The initial idea was to grow grapes and lemons on the land, with the hope that in coming years agricultural water would become more expensive and any farm with its own aquifer would be profitable.

Liggett found the property here, an undeveloped valley nestled between desert mountain ranges. It drains an area the size of Rhode Island into a pair of prehistoric dry lake beds that have been sources of table salt for generations. With the backing of investment banker Brackpool, the company acquired 55 square miles of creosote scrub from the railroads.

Unfortunately for Cadiz, the farms have been money losers. The company is in debt and has never shown a profit.

Then: eureka. Possible salvation came when the Metropolitan Water District called for proposals -- from anybody -- to increase its water supply. Brackpool and Cadiz realized they had something more valuable to sell than pitless plums: water and water storage.

Driving out to Cadiz farm is a geologist's holiday: There's a 6,000-year-old volcano cinder cone, jagged granite mountains and a pair of ancient dry lakes, alive with swirling mini-tornadoes called dust devils.

The biggest concern is the dispute between Cadiz, on one side, and the U.S. Geological Survey and environmental groups on the other over how much of the existing groundwater could be siphoned from the aquifer without drying up nearby springs or the dry lakes.

"The intent of Brackpool and company is to suck the aquifer dry and sell it," said Elden Hughes, chairman of the desert committee of the Sierra Club. A grand old man of Mojave conservation, Hughes has the ear of Feinstein, whose hallmark environmental achievement in the Senate was the creation of the Mojave National Preserve, which lies 20 miles north of the Cadiz project but drains into the Cadiz aquifer's watershed.
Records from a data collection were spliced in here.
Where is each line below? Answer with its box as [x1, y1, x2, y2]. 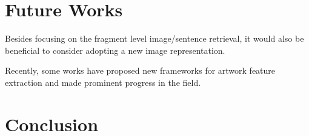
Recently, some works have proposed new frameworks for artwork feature [5, 64, 276, 77]
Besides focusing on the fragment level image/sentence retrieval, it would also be [5, 32, 304, 45]
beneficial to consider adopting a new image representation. [5, 44, 225, 56]
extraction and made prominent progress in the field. [5, 76, 201, 88]
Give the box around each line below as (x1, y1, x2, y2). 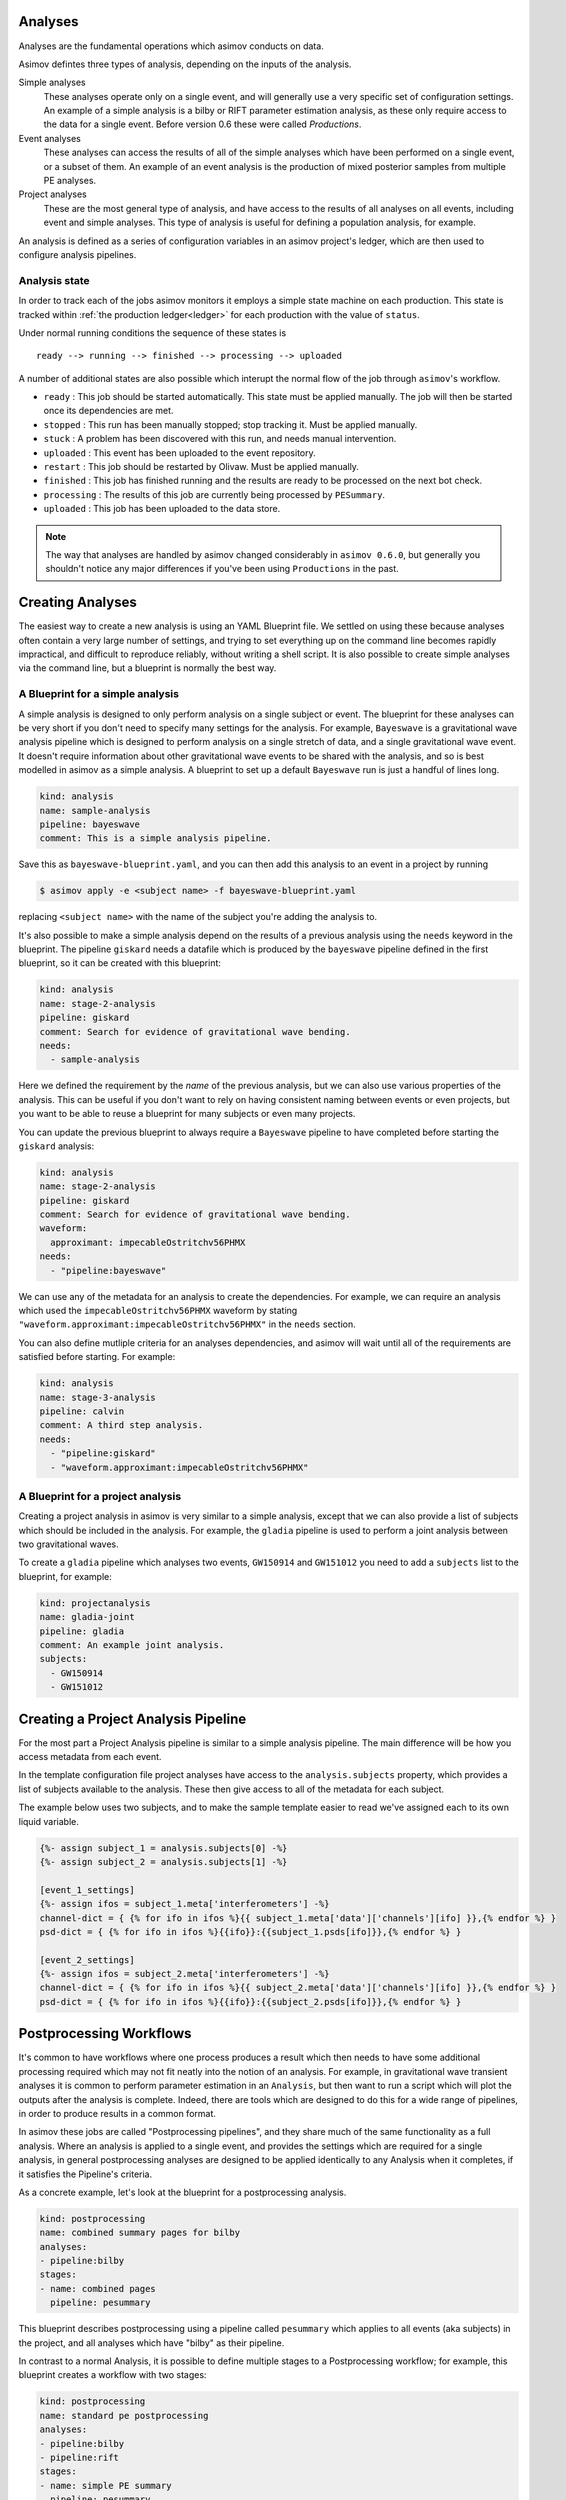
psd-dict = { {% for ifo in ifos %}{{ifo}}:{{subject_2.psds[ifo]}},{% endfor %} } (39, 1996, 462, 2007)
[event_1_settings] (39, 1884, 135, 1895)
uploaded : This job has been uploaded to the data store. (43, 503, 281, 515)
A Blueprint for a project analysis (18, 1489, 182, 1503)
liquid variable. (18, 1815, 80, 1827)
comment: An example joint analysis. (39, 1639, 225, 1650)
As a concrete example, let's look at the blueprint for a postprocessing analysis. (18, 2186, 347, 2198)
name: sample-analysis (39, 805, 151, 816)
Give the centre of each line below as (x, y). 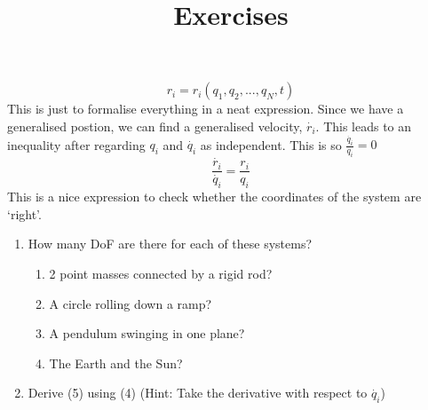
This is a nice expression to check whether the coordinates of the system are (214, 197)
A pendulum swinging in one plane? (147, 333)
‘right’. (24, 213)
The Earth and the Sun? (116, 363)
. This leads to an (364, 126)
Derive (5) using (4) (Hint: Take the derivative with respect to (198, 393)
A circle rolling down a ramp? (131, 303)
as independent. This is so (271, 144)
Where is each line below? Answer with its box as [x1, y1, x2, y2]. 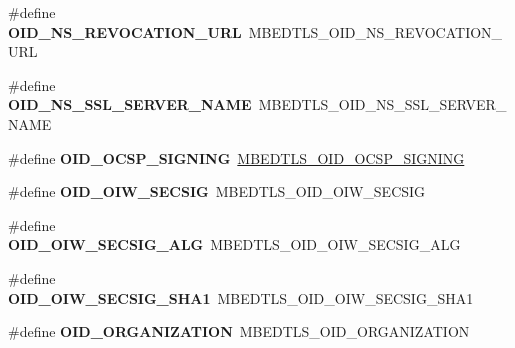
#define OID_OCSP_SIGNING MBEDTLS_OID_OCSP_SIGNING [8, 147, 465, 168]
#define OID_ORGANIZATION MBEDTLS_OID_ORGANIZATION [8, 321, 470, 342]
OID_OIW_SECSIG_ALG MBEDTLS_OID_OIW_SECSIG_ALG [8, 234, 461, 255]
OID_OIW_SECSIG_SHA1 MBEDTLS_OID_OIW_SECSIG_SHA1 [8, 287, 474, 308]
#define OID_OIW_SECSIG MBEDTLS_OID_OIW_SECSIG [8, 181, 426, 202]
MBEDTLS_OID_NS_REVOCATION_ [248, 21, 503, 42]
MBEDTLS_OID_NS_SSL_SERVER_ [258, 94, 507, 115]
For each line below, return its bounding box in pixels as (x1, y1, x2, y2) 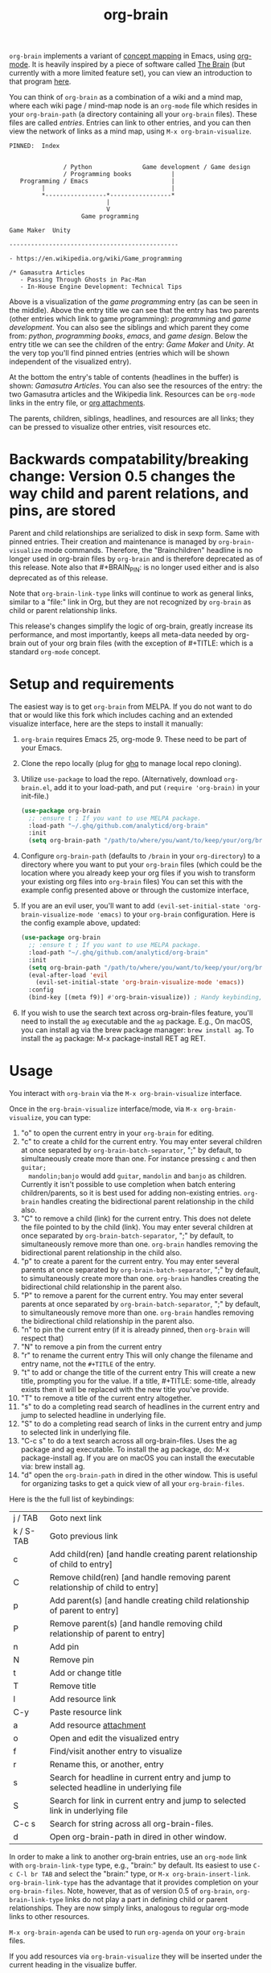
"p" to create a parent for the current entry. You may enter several (20, 1257, 240, 1267)
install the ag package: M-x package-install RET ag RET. (20, 1034, 206, 1044)
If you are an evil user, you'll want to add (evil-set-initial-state (20, 901, 240, 911)
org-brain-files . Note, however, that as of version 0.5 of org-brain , (9, 1886, 235, 1896)
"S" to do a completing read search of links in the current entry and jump (20, 1419, 262, 1429)
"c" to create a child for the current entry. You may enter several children (20, 1137, 262, 1147)
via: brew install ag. (20, 1462, 85, 1472)
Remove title (49, 1680, 96, 1691)

The operators of Cadiz estimate the recharge rate for their aquifer at 10 times what the USGS says it will be. Cadiz estimates it can sell the water district 1.5 million acre-feet over the next 50 years. That, and its ability to store Colorado River water, could equal total revenue of almost $1 billion. (An acre-foot of water, which is the standard measurement for buying and selling water, equals 325,851 gallons, or enough to supply the needs of three average households for a year.)

Feinstein has included an amendment to an appropriations bill that would stop the federal government from spending any money on the project, thereby killing it (because the federal government is responsible for monitoring possible environmental damages).

But Brackpool and officials with the Metropolitan Water District say they will install state-of-the-art monitoring systems and will stop selling groundwater if the aquifer is threatened.

The project will come to a vote before the water district board in the coming months. Gastelum, president of the water district, offers this as a cautionary tale to private water enterprises. These deals can take years and millions of dollars in investments, and the entrepreneurs will either strike it rich, or end up with a dry hole.